Regardless of our circumstances we all have something to be grateful for. In spite of the limitations of our wallet, our family or our emotional state of mind, we still have more than enough to be thankful for. One of the things I do, especially when I have insomnia and cannot seem to fall asleep, is to start with the letter “A.” I mentally go through the alphabet letter by letter. As I say each letter, “A, B, C,” and all the way through to “X, Y, Z,” I come up with at least one thing I appreciate that begins with that letter.
I try to avoid rote, meaningless things. I could say that I was grateful for apples and aardvarks, but I want more of a connection to the blessings and grace that are in my life. I try to think of things that have substance and significance. It opens my heart. Once my heart is uncluttered from resentments and limitations, I can feel the depth of the gifts that are in my life. Every time I do this I become freer. I grow a little closer to who I truly am.

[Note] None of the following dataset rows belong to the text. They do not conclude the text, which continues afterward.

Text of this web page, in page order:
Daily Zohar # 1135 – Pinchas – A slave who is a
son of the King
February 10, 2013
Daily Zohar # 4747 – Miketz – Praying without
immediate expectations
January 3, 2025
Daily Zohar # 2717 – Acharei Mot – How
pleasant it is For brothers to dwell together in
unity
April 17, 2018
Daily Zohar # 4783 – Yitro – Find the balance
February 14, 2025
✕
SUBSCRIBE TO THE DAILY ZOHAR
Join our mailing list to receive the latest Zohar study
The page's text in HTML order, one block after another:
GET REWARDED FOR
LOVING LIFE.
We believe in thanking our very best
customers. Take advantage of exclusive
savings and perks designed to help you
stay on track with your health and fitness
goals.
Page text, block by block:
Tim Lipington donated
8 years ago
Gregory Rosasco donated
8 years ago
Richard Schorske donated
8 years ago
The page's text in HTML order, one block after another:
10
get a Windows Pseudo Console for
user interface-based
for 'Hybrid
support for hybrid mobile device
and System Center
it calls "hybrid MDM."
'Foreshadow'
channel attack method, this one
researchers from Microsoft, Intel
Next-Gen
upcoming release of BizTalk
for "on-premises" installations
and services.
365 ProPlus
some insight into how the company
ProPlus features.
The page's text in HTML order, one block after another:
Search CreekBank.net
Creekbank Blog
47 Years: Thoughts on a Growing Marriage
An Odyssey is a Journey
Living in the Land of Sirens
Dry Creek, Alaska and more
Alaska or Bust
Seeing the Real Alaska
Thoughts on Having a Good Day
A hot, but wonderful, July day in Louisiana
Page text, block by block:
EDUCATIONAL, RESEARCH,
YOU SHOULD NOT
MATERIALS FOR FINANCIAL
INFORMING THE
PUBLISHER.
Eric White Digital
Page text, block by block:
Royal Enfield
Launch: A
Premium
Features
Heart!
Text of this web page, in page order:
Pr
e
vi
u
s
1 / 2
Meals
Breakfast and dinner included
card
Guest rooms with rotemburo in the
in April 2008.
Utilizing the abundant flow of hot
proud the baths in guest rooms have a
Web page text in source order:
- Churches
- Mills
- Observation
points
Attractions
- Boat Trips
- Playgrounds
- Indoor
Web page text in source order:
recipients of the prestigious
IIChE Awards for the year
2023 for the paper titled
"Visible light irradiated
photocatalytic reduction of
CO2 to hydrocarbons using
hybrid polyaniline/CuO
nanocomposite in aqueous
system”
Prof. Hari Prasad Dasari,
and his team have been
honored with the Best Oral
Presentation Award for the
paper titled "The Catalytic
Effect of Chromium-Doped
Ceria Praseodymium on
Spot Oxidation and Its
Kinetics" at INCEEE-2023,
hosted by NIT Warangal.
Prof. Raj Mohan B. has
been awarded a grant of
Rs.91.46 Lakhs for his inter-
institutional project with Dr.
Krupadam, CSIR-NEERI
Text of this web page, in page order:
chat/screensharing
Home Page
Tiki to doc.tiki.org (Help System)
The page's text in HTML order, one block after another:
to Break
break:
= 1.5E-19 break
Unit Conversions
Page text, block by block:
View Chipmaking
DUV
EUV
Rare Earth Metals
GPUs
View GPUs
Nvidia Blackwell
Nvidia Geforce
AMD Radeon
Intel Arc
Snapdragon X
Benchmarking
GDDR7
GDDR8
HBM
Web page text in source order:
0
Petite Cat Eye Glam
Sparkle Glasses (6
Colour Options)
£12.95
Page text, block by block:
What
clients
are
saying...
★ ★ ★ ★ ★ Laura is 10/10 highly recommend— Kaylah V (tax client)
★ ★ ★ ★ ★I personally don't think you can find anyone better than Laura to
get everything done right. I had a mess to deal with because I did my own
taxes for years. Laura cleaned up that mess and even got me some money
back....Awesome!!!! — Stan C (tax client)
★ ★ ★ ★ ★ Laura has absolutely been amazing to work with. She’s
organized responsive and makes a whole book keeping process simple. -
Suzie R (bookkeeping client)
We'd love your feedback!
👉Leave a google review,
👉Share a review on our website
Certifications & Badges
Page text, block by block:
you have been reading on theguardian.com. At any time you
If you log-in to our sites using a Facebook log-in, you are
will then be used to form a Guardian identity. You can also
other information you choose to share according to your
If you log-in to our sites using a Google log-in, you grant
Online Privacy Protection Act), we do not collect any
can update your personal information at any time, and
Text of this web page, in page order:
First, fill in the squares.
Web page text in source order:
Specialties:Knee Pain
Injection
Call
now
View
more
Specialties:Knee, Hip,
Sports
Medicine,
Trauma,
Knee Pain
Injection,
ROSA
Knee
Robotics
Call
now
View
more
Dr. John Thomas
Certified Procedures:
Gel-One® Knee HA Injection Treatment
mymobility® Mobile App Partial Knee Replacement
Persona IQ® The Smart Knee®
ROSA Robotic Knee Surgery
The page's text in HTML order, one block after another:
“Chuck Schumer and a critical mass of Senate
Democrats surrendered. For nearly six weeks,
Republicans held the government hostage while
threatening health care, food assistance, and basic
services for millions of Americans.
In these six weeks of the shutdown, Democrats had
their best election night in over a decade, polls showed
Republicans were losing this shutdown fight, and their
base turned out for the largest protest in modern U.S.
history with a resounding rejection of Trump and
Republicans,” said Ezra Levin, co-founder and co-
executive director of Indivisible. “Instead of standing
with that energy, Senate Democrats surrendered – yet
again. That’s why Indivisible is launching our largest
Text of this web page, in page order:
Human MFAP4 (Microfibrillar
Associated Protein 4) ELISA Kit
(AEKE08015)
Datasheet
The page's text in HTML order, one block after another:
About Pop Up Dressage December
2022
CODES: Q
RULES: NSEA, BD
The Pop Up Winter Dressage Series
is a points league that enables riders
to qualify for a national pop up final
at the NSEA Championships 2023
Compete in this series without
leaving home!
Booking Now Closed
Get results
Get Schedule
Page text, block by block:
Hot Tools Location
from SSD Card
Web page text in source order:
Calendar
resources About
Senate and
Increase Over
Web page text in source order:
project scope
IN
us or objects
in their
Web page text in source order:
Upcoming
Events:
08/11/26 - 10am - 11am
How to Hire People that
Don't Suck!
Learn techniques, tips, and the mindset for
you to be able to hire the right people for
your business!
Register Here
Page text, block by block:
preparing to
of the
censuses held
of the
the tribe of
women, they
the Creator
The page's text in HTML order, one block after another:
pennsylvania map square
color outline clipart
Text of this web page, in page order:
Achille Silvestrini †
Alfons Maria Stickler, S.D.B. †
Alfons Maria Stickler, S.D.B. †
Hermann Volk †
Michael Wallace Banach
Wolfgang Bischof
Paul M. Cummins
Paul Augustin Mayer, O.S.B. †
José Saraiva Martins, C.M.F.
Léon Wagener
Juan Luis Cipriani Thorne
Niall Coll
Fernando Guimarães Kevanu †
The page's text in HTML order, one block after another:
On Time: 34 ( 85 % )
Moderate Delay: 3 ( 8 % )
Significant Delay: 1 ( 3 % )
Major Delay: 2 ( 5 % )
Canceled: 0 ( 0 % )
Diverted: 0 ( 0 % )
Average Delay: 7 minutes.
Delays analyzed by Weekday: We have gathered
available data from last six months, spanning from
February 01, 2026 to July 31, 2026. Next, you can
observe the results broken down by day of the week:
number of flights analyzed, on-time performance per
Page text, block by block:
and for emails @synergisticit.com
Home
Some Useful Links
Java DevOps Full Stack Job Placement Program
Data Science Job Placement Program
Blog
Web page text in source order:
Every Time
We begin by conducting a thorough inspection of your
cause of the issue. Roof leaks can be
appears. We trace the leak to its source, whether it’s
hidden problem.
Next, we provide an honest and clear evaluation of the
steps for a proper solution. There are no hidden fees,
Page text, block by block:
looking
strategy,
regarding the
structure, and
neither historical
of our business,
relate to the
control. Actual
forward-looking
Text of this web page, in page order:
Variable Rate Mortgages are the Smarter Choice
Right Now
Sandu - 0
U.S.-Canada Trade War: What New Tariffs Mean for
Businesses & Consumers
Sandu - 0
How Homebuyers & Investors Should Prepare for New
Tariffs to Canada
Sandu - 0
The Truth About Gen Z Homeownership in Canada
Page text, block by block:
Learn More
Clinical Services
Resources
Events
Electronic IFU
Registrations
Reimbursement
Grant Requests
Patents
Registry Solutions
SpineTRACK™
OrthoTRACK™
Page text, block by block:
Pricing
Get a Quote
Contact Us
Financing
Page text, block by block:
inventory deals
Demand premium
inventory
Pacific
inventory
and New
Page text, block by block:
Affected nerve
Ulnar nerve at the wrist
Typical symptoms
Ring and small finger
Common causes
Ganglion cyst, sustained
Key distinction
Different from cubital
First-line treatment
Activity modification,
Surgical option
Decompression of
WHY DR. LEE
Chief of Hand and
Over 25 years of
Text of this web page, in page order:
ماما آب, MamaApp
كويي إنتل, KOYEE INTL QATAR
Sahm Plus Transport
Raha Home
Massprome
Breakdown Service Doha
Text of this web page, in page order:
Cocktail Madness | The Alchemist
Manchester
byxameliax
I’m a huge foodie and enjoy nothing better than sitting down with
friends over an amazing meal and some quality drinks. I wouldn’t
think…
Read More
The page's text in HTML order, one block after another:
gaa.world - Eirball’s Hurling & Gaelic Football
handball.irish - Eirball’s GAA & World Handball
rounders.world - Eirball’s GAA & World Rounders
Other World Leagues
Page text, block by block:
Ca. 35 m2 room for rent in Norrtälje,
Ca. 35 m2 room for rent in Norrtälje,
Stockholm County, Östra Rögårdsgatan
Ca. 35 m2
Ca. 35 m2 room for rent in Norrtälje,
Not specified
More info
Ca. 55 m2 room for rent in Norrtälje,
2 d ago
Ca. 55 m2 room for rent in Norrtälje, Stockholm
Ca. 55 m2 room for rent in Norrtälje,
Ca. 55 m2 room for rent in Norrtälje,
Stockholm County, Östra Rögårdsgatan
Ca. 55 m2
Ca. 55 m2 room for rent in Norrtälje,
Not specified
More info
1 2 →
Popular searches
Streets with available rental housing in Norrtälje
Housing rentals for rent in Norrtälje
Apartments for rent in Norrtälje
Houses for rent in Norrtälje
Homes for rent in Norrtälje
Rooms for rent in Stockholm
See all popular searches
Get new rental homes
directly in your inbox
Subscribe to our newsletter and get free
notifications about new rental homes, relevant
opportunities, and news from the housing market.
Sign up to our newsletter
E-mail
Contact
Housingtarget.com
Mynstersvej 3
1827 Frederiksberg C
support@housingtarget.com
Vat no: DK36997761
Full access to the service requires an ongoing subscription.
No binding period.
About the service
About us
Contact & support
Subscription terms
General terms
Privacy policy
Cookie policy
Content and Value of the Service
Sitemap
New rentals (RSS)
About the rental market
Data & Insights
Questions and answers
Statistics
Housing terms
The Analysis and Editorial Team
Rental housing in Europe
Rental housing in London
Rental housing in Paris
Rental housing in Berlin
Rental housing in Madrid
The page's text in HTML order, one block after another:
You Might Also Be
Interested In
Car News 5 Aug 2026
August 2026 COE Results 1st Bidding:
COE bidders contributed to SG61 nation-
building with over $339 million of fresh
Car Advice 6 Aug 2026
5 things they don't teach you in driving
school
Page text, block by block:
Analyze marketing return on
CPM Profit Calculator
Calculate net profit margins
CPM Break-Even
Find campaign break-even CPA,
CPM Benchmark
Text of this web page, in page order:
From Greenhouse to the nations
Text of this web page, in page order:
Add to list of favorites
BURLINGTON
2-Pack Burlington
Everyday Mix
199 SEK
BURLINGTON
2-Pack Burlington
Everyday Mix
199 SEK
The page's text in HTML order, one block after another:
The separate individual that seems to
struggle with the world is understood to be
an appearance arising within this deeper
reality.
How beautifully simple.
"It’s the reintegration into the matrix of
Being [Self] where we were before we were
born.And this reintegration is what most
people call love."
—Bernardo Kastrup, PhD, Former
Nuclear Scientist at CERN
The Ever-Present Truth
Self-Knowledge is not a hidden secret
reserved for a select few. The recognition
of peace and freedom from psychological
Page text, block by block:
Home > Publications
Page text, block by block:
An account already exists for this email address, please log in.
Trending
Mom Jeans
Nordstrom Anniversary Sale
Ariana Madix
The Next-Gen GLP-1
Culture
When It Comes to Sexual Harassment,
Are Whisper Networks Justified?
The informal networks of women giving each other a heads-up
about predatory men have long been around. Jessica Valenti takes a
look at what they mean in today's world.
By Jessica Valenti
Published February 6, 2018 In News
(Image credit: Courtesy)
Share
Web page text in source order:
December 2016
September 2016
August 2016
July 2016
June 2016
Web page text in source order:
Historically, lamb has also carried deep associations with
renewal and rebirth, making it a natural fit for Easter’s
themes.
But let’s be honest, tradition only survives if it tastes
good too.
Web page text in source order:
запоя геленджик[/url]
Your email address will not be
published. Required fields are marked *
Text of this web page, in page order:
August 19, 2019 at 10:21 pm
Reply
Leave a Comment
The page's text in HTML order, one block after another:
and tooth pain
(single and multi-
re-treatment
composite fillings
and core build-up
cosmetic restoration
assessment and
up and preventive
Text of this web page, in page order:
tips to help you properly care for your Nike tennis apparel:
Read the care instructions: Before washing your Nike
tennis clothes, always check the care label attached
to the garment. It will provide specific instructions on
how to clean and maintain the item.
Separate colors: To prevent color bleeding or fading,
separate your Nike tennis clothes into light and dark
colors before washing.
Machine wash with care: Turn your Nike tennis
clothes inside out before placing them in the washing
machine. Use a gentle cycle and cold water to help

With the letter “A.” I am grateful for the Acceptance I have cultivated regarding my dad’s death, as well as the loss of my beloved partner. Acceptance has brought me closer to peace. It allows me to go on with my life. Acceptance helps me to carry forward the gifts and teachings they both gave me. In living my life to the best of my ability, they are still alive through me.
“B” reminds me how appreciative I am for the Beauty that surrounds me, both inside and outside my home. I look out every day at trees full in their summer foliage, or dressed in gold, crimson and orange finery, or glistening with a coat of crystal white. Inside I look at the flowers and the creature comforts I have that bring me joy.
“C” prompts me to remember my creativity and that of others around me. I ponder the genius of a book that I am reading. Sometimes I remember beautifully crafted sentences or thoughts. I am astonished at the brilliance of the artist who puts oil to canvas to create dimension and light. I am continually amazed by the woman who designed my website. I marvel at the creative brilliance that took my thoughts and vision and translated them into a work of art, teaching and service that flows together.
When I go through my alphabet of gratitude as a cure for insomnia, I usually fall asleep somewhere between “L” and “M.” If I make it to the end of the alphabet I used to give myself a pass on “X, Y, and Z.” After all how many times can you be grateful for xylophones, yule logs and zebras? But I have learned to extend my thankfulness to the end of the alphabet. By the time I am done I am in awe of the gifts in my life. Even sorrows have been imbued with grace.
I wish you all a Happy Thanksgiving. May the blessings in your life astound you. May you be filled with joy before you are half way through. May your hearts become full. May you be happy.